При этихъ словахъ м-съ Уэллеръ вдругъ залилась горькими слезами,
– Что съ вами сдѣлалось, сударыня? – спросилъ Самуэль.
– Ахъ, молодой человѣкъ, молодой человѣкъ! – отвѣчала м-съ Уэллеръ. – Отецъ твой сгонитъ меня несчастную въ преждевременную могилу. Неужели ничто въ свѣтѣ не можетъ исправить его?
– Слышишь ли, старичина? – сказалъ Самуэль. – Супруга твоя желаетъ знать, неужели ничто въ свѣтѣ не можетъ тебя исправить?
– Скажи отъ меня спасибо моей супружницѣ, Самми, – отвѣчалъ старый джентльменъ, – и постарайся набить мнѣ трубку.
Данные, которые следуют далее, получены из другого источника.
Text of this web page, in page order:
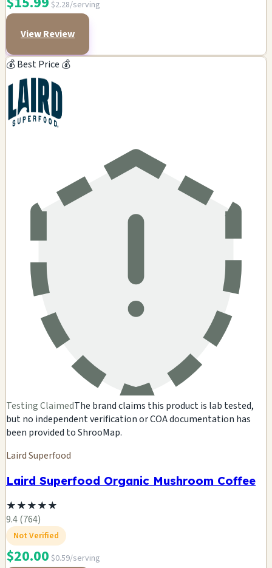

Трубка авось поправитъ меня, Самми.
Этотъ отвѣтъ еще болѣе усилилъ рыданіе м-съ Уэллеръ и вырвалъ тяжкій стонъ изъ груди м-ра Стилжинса.
– Что за напасти? Вотъ и опять захворалъ этотъ несчастный джентльменъ, – проговорилъ Самуэль, озираясь вокругъ. – Что вы теперь чувствуете, сэръ?
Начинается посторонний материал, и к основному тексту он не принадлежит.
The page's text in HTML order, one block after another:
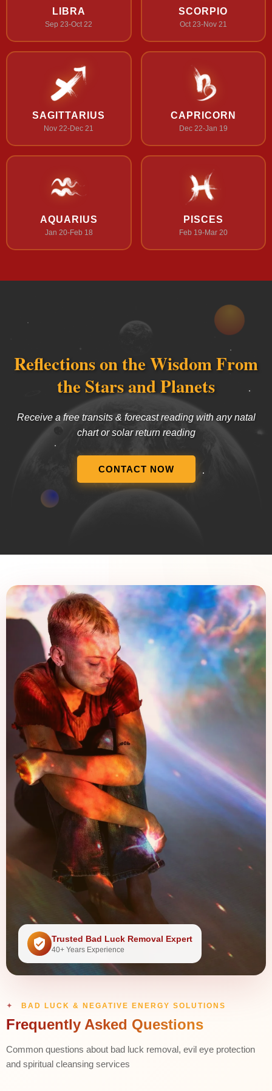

– Болѣзнь въ одномъ и томъ же мѣстѣ, молодой человѣкъ, – отвѣчалъ м-ръ Стиджинсъ, – въ одномъ и томъ же мѣстѣ.
– Въ какомъ же это?
– Въ груди, молодой человѣкъ, – отвѣчалъ м-ръ Стиджинсъ, приставляя зонтикъ къ своему жилету.
При этомъ трогательномъ отвѣтѣ м-съ Уэллеръ, не владѣя больше своими чувствами, – зарыдала во весь голосъ и энергически выразила свое душевное убѣжденіе, что красноносый жирный толстякъ былъ удивительный, рѣдкій человѣкъ между всѣми методистами, какіе когда-либо появлялись на европейской и американской почвѣ.